From the line containing "requieren que los/las" to the end of the listing, copy each line exactly and leave out all others.

BEGIN

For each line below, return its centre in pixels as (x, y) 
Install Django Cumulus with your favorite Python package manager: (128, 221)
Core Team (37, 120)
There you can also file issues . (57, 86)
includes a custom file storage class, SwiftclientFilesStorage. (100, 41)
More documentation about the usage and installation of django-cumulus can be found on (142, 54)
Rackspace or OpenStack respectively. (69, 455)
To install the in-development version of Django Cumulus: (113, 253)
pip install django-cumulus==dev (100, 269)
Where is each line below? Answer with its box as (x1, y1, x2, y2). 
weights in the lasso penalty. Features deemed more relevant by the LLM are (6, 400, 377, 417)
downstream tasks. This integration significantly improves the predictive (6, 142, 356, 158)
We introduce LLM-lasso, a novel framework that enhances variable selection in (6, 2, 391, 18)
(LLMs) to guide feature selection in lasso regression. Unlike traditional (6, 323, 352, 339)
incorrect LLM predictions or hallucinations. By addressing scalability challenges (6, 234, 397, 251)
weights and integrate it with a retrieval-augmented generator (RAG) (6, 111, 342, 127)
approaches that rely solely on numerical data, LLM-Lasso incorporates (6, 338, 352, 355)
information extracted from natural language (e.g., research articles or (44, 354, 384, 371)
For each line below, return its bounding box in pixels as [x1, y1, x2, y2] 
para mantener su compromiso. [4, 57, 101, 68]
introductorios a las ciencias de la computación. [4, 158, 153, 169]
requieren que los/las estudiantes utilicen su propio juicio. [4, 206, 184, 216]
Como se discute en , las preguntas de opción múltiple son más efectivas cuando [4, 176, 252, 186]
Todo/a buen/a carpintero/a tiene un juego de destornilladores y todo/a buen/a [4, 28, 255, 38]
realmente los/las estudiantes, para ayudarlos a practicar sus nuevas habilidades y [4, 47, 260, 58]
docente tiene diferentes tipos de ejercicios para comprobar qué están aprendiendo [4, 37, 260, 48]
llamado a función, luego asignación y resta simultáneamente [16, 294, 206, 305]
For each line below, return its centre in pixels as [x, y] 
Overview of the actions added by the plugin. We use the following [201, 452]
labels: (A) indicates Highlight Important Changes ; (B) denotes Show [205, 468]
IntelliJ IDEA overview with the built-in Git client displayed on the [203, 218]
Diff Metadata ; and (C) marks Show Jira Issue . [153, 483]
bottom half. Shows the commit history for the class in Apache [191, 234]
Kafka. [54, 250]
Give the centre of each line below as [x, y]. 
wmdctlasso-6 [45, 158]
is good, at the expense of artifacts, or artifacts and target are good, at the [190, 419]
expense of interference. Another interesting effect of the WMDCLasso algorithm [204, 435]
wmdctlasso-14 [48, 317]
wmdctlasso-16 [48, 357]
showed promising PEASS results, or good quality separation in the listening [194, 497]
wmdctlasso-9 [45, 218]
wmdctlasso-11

END

Answer space:
requieren que los/las estudiantes utilicen su propio juicio. [4, 206, 184, 216]
Como se discute en , las preguntas de opción múltiple son más efectivas cuando [4, 176, 252, 186]
Todo/a buen/a carpintero/a tiene un juego de destornilladores y todo/a buen/a [4, 28, 255, 38]
realmente los/las estudiantes, para ayudarlos a practicar sus nuevas habilidades y [4, 47, 260, 58]
docente tiene diferentes tipos de ejercicios para comprobar qué están aprendiendo [4, 37, 260, 48]
llamado a función, luego asignación y resta simultáneamente [16, 294, 206, 305]
For each line below, return its centre in pixels as [x, y] 
Overview of the actions added by the plugin. We use the following [201, 452]
labels: (A) indicates Highlight Important Changes ; (B) denotes Show [205, 468]
IntelliJ IDEA overview with the built-in Git client displayed on the [203, 218]
Diff Metadata ; and (C) marks Show Jira Issue . [153, 483]
bottom half. Shows the commit history for the class in Apache [191, 234]
Kafka. [54, 250]
Give the centre of each line below as [x, y]. 
wmdctlasso-6 [45, 158]
is good, at the expense of artifacts, or artifacts and target are good, at the [190, 419]
expense of interference. Another interesting effect of the WMDCLasso algorithm [204, 435]
wmdctlasso-14 [48, 317]
wmdctlasso-16 [48, 357]
showed promising PEASS results, or good quality separation in the listening [194, 497]
wmdctlasso-9 [45, 218]
wmdctlasso-11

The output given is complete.